Stored records
=== Section Start ===
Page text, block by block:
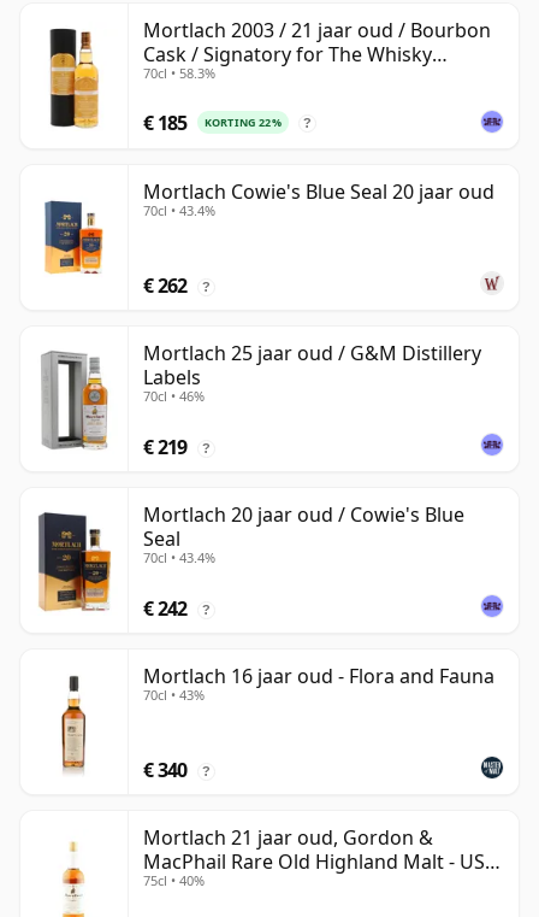
Mortlach 2003 / 21 jaar oud / Bourbon
Cask / Signatory for The Whisky
Exchange
70cl • 58.3%
€ 185 KORTING 22% ?
Mortlach Cowie's Blue Seal 20 jaar oud
70cl • 43.4%
€ 262 ?
Mortlach 25 jaar oud / G&M Distillery
Labels
70cl • 46%
€ 219 ?
Mortlach 20 jaar oud / Cowie's Blue
Seal
70cl • 43.4%
€ 242 ?
Mortlach 16 jaar oud - Flora and Fauna
70cl • 43%
€ 340 ?
Mortlach 21 jaar oud, Gordon &
MacPhail Rare Old Highland Malt - US
Import
75cl • 40%
=== Section End ===
(Exercise description) Please set down each entry word for word, without its images.

(Answer section)
Page text, block by block:
Mortlach 2003 / 21 jaar oud / Bourbon
Cask / Signatory for The Whisky
Exchange
70cl • 58.3%
€ 185 KORTING 22% ?
Mortlach Cowie's Blue Seal 20 jaar oud
70cl • 43.4%
€ 262 ?
Mortlach 25 jaar oud / G&M Distillery
Labels
70cl • 46%
€ 219 ?
Mortlach 20 jaar oud / Cowie's Blue
Seal
70cl • 43.4%
€ 242 ?
Mortlach 16 jaar oud - Flora and Fauna
70cl • 43%
€ 340 ?
Mortlach 21 jaar oud, Gordon &
MacPhail Rare Old Highland Malt - US
Import
75cl • 40%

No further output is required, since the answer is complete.